Do note that the limits (30 miles, 50 miles) and rates used in the formula all come from the sheet - so if the 30 mile limit changes to 25 miles - all you need to do is change cell A7...
I apologize for not answering sooner, but I find this question a bit difficult to address due to the complexity of formulas we can encounter. I know the one you documented is not the most complex one we might encounter, but I was not sure if that was your actual problem or if it was intended as a simple example. I have seen a variety of other things which have often thrown me for a loop.

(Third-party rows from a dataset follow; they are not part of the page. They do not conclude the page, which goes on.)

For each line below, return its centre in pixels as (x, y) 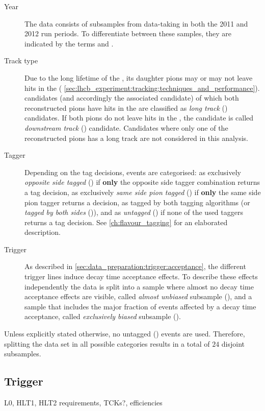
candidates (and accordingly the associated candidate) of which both (132, 98)
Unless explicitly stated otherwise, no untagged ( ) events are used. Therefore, (125, 334)
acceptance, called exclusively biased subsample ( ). (103, 316)
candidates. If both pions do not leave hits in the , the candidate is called (139, 118)
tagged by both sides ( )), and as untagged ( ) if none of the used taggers (134, 212)
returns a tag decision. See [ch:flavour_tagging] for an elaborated (126, 222)
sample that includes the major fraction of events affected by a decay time (140, 306)
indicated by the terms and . (69, 43)
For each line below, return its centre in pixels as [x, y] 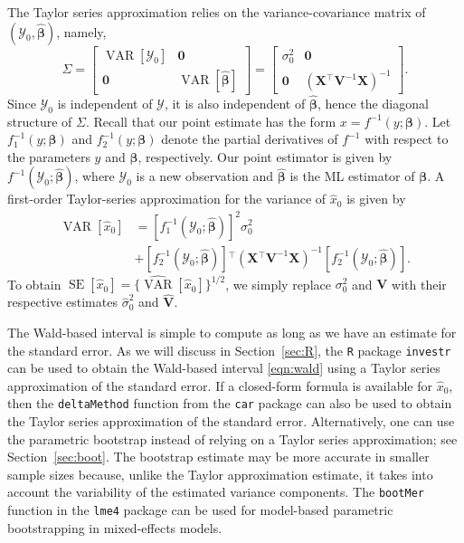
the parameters [49, 156]
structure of [40, 121]
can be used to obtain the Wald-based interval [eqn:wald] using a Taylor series [224, 368]
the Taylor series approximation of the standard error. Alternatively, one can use [231, 421]
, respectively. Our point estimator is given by [265, 156]
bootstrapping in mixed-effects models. [115, 527]
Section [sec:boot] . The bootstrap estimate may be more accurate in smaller [218, 457]
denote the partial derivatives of [250, 139]
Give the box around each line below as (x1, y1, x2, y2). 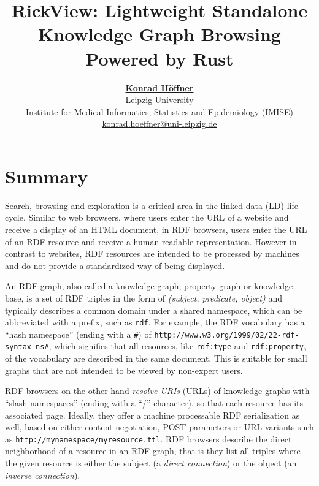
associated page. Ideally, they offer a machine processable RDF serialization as (5, 408, 300, 421)
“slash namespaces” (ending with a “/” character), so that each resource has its (5, 396, 304, 409)
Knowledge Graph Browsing (38, 21, 281, 47)
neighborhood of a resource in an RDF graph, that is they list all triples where (5, 444, 301, 457)
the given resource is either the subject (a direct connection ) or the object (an (5, 456, 297, 469)
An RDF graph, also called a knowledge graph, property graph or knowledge (5, 279, 293, 292)
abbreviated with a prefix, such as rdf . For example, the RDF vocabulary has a (5, 316, 305, 328)
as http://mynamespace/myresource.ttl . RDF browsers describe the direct (5, 432, 292, 445)
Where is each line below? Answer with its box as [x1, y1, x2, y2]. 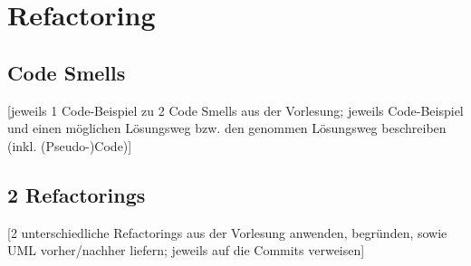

For example, take this set of rules:
Minimum Fee is $23.50 up to $500
$501 - $2,000 = $3.05 per 100 unit increment
$2,001 - $25,000 = $14.00 per 1000 unit increment over $2,000
$25,001 - $50,000 = $10.10 per 1000 unit increment over $25,000
$50,001 - $100,000 = $7.00 per 1000 unit increment over $50,000
$100,001 - $500,000 = $5.60 per 1000 unit increment over $100,000
$500,001 - $1,000,000 = $4.75 per 1000 unit increment over $500,000
$1,000,001 - $9,999,000 = $3.65 per 1000 unit increment over $1,000,000
$10,000,001 and up = $3.65 per 1000 unit increment over $10,000,000
It does not look too different from yours except that there is an increment of something other than a single unit. In other words for the $501 to $2,000 range, $501 to $600 would all get the same additional $3.05 incremental charge. Another dollar would actually double this because it jumps to the next increment. Like your example, each range builds on the prior range. Assuming that these amounts are in colums A through F:
i Low High Fee Base Fee Per
0 1 500 23.50
1 501 2,000 $3.05 100
2 2,001 25,000 $23.50 1000
3 25,001 50,000 $10.10 1000
4 50,001 100,000 $7.00 1000
5 100,001 500,000 $5.60 1000
6 500,001 1,000,000 $4.75 1000
7 1,000,001 9,999,999 $3.65 1000
8 10,000,000 $3.65 1000
Note also that the rate declines as the amounts increase whereas yours appears to increase.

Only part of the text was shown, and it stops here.